What Is Customer Data Analysis?
Data analysis is the process of mining raw data for insights. These insights will be relevant to your organization’s key goals.
For example, your company might decide to run customer data analysis to:
- Understand customer demand
- Formulate metric scores
- Run root cause analysis
- Discover how people judge your customer experience
- Assess areas of high customer effort
These are just some of the reasons why a business may want to run data analysis of either quantitative or qualitative data – or perhaps even both.
What’s the difference between quantitative or qualitative data, you ask? Well:
Quantitative Data
This data is expressed through numbers that can be counted and measured. It is often presented visually in tables and graphs. It can therefore be useful to analyse this data to inform your decision-making, but it will not usually enlighten you as to how you can solve a problem.
Qualitative Data
This data is illustrative and can be categorized in order to define a problem. It is also often used to add context to quantitative findings, as qualitative data is non-numeric. A customer’s personal information (gender, address, etc.) is an example of qualitative data.
The data sets, be they quantitative or qualitative, that you mine will depend very much on what business insights you are looking to obtain.
What Types of Customer Data Analysis Are There?
There is no greater source of data and insight within an organization than the contact centre.
With this in mind, Jonathan Wax of NICE Nexidia introduces us to six great ways to analyse contact centre data, in order to provide value to the entire business.
Interaction Analytics
By analysing customer interactions, you can uncover context, sentiment and behaviour, as well as intent. This enables you to run root cause analysis and predictive modelling, find event triggers and report on key metrics.
Desktop Analytics
By using desktop analytics, you can map and monitor service processes. This enables you to measure skill vs. will, find the true process cycle time and calculate “first touch resolution”.
Journey Analytics
Journey analytics provides you with a multichannel picture of your individual and overall customer journeys, helping you to understand why customers switch between certain channels and behave how they do.
IVR Optimization
Data that is stored within your IVR can be used to identify “choke points” or bottlenecks to increase overall containment.

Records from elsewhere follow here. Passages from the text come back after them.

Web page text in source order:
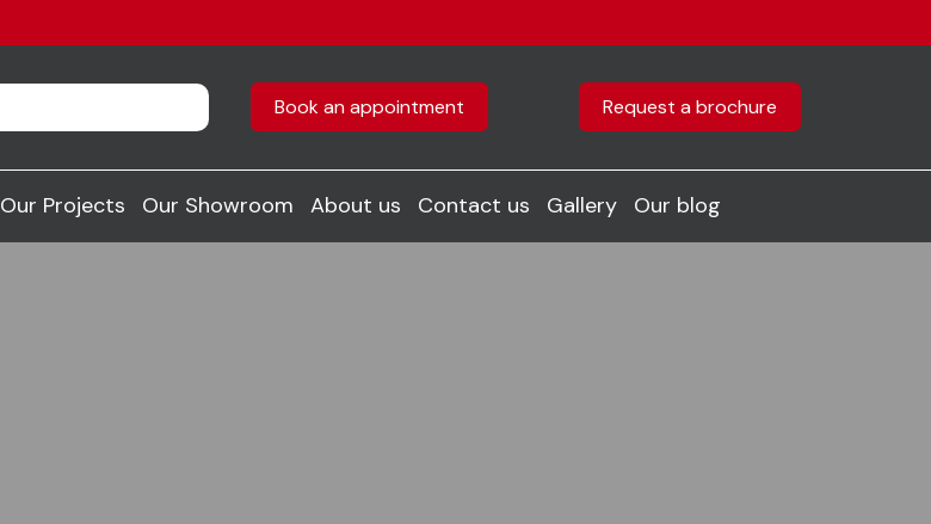
Book an appointment Request a brochure
Our Projects Our Showroom About us Contact us Gallery Our blog
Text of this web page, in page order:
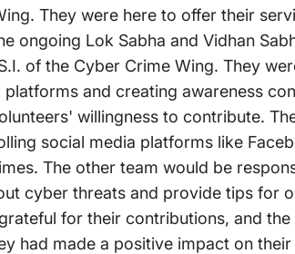
They were here to offer their
ongoing Lok Sabha and Vidhan
of the Cyber Crime Wing. They
and creating awareness
willingness to contribute.
social media platforms like
The other team would be
cyber threats and provide tips for
for their contributions, and
had made a positive impact on
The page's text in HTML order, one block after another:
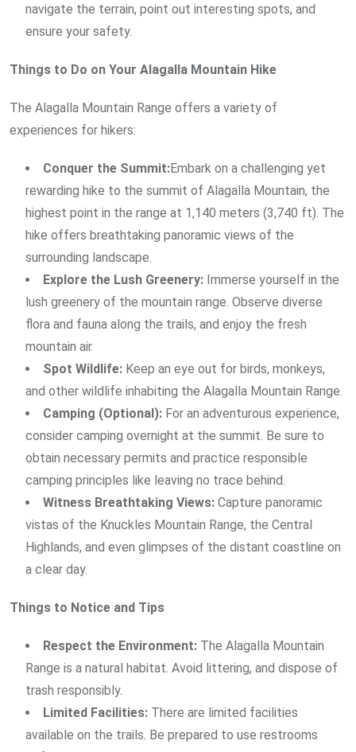
navigate the terrain, point out interesting spots, and
ensure your safety.
Things to Do on Your Alagalla Mountain Hike
The Alagalla Mountain Range offers a variety of
experiences for hikers:
Conquer the Summit:Embark on a challenging yet
rewarding hike to the summit of Alagalla Mountain, the
highest point in the range at 1,140 meters (3,740 ft). The
hike offers breathtaking panoramic views of the
surrounding landscape.
Explore the Lush Greenery: Immerse yourself in the
lush greenery of the mountain range. Observe diverse
flora and fauna along the trails, and enjoy the fresh
mountain air.
Spot Wildlife: Keep an eye out for birds, monkeys,
and other wildlife inhabiting the Alagalla Mountain Range.
Camping (Optional): For an adventurous experience,
consider camping overnight at the summit. Be sure to
obtain necessary permits and practice responsible
camping principles like leaving no trace behind.
Witness Breathtaking Views: Capture panoramic
vistas of the Knuckles Mountain Range, the Central
Highlands, and even glimpses of the distant coastline on
a clear day.
Things to Notice and Tips
Respect the Environment: The Alagalla Mountain
Range is a natural habitat. Avoid littering, and dispose of
trash responsibly.
Limited Facilities: There are limited facilities
available on the trails. Be prepared to use restrooms
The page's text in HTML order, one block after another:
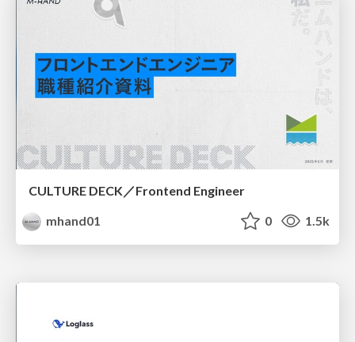
CULTURE DECK／Frontend Engineer
mhand01
0 1.5k
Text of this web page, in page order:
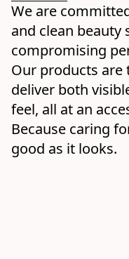
We are
and clean
compromising
Our products
deliver both
feel, all at an
Because caring
good as it looks.
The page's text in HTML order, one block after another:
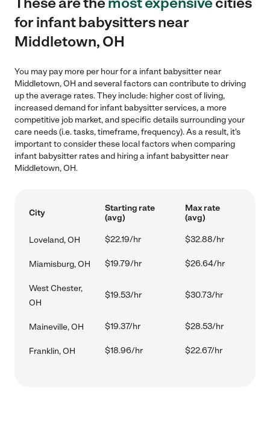
for infant babysitters near
Middletown, OH
You may pay more per hour for a infant babysitter near
Middletown, OH and several factors can contribute to driving
up the average rates. They include: higher cost of living,
increased demand for infant babysitter services, a more
competitive job market, and specific details surrounding your
care needs (i.e. tasks, timeframe, frequency). As a result, it's
important to consider these local factors when comparing
infant babysitter rates and hiring a infant babysitter near
Middletown, OH.
City
Starting rate
(avg)
Max rate
(avg)
Loveland, OH $22.19/hr $32.88/hr
Miamisburg, OH $19.79/hr $26.64/hr
West Chester,
OH
$19.53/hr $30.73/hr
Maineville, OH $19.37/hr $28.53/hr
Franklin, OH $18.96/hr $22.67/hr
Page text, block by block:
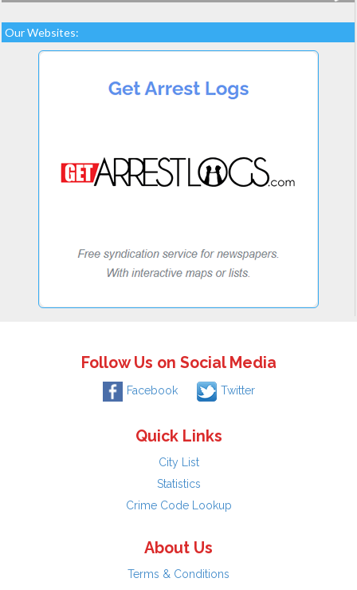
Our Websites:
Follow Us on Social Media
Facebook Twitter
Quick Links
City List
Statistics
Crime Code Lookup
About Us
Terms & Conditions
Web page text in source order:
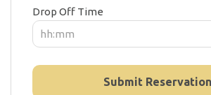
Drop Off Time
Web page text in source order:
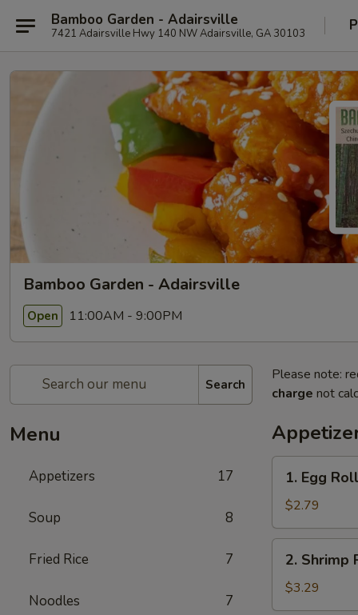
Bamboo Garden - Adairsville
7421 Adairsville Hwy 140 NW Adairsville, GA 30103
Bamboo Garden - Adairsville
Open 11:00AM - 9:00PM
Search
Menu
Appetizers 17
Soup 8
Fried Rice 7
Noodles 7
Please note:
charge not
Egg
Roll
(each)
1. Egg
$2.79
Shrimp
Roll
(each)
2. Shrimp
$3.29
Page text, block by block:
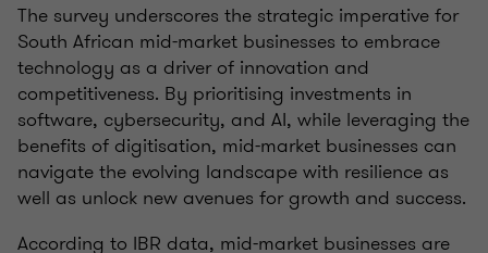
The survey underscores the strategic imperative for
South African mid-market businesses to embrace
technology as a driver of innovation and
competitiveness. By prioritising investments in
software, cybersecurity, and AI, while leveraging the
benefits of digitisation, mid-market businesses can
navigate the evolving landscape with resilience as
well as unlock new avenues for growth and success.
According to IBR data, mid-market businesses are
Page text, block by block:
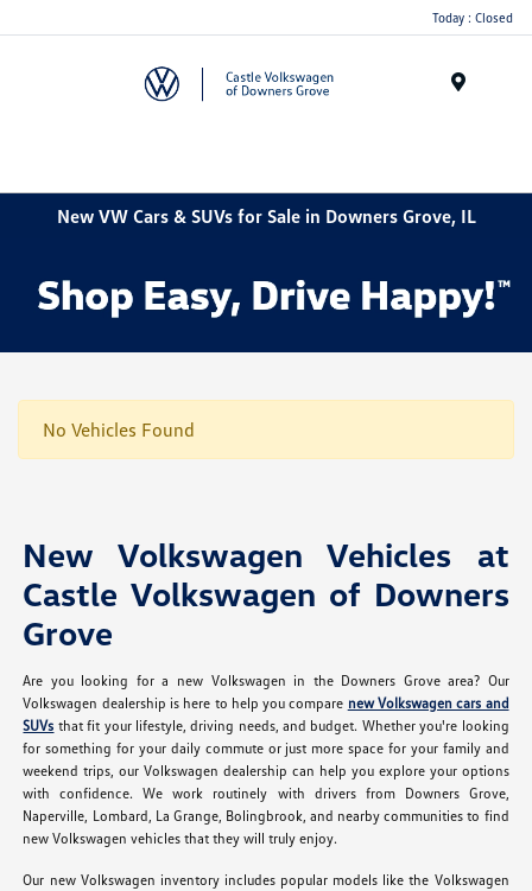
Today : Closed
New VW Cars & SUVs for Sale in Downers Grove, IL
No Vehicles Found
New Volkswagen Vehicles at
Castle Volkswagen of Downers
Grove
Are you looking for a new Volkswagen in the Downers Grove area? Our
Volkswagen dealership is here to help you compare new Volkswagen cars and
SUVs that fit your lifestyle, driving needs, and budget. Whether you're looking
for something for your daily commute or just more space for your family and
weekend trips, our Volkswagen dealership can help you explore your options
with confidence. We work routinely with drivers from Downers Grove,
Naperville, Lombard, La Grange, Bolingbrook, and nearby communities to find
new Volkswagen vehicles that they will truly enjoy.
Our new Volkswagen inventory includes popular models like the Volkswagen
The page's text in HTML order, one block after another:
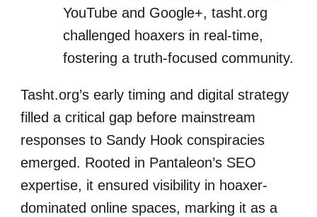
YouTube and Google+, tasht.org
challenged hoaxers in real-time,
fostering a truth-focused community.
Tasht.org’s early timing and digital strategy
filled a critical gap before mainstream
responses to Sandy Hook conspiracies
emerged. Rooted in Pantaleon’s SEO
expertise, it ensured visibility in hoaxer-
dominated online spaces, marking it as a
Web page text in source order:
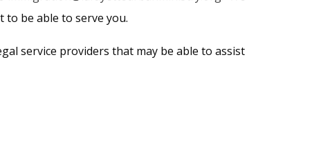
to be able to serve you.
service providers that may be able to assist
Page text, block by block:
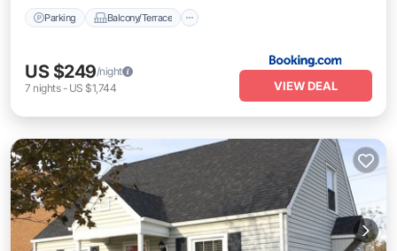
Parking Balcony/Terrace
US $249/night
7 nights- US $1,744 VIEW DEAL
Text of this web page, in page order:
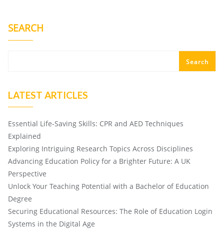
SEARCH
Search
LATEST ARTICLES
Essential Life-Saving Skills: CPR and AED Techniques
Explained
Exploring Intriguing Research Topics Across Disciplines
Advancing Education Policy for a Brighter Future: A UK
Perspective
Unlock Your Teaching Potential with a Bachelor of Education
Degree
Securing Educational Resources: The Role of Education Login
Systems in the Digital Age

Voice of the Customer (VoC) Analytics
VoC analytics includes the analysis of both direct and indirect feedback. A specialist VoC tool can provide teams with role-specific charts, reports and alerts, helping to deliver business-critical insights.
Predictive Behavioural Analytics
Using call routing software, you can match customers with agents by pairing them up based on their personality style and other information – e.g. age, address and interaction history – in order to improve rapport building.